§ Instructions for the task
Each line in the records below, from the one that contains "Installing Firebase analytics" to the one that contains "Building node_modules: (70, 194)", should be reproduced exactly, the first and last included.

Extracted information section start

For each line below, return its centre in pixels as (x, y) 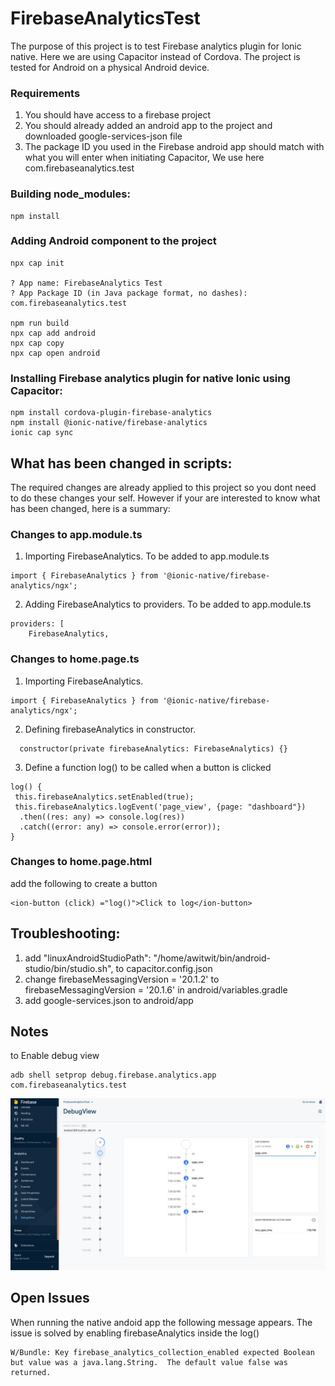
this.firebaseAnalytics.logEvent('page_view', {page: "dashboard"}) (160, 807)
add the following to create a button (84, 883)
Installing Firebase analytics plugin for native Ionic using (150, 378)
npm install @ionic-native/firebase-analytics (109, 423)
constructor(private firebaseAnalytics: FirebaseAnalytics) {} (153, 748)
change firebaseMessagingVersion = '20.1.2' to (122, 979)
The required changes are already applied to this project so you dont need (163, 487)
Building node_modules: (70, 194)
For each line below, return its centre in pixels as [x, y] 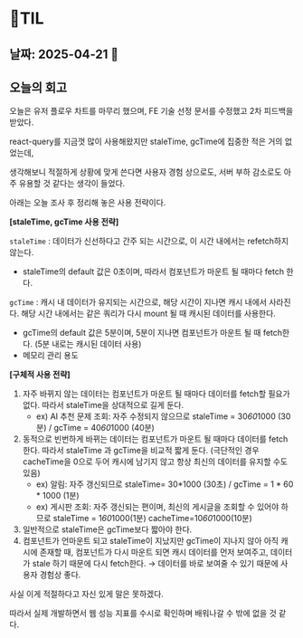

Extracted information section end

§ Output of the exercise
Installing Firebase analytics plugin for native Ionic using (150, 378)
npm install @ionic-native/firebase-analytics (109, 423)
constructor(private firebaseAnalytics: FirebaseAnalytics) {} (153, 748)
change firebaseMessagingVersion = '20.1.2' to (122, 979)
The required changes are already applied to this project so you dont need (163, 487)
Building node_modules: (70, 194)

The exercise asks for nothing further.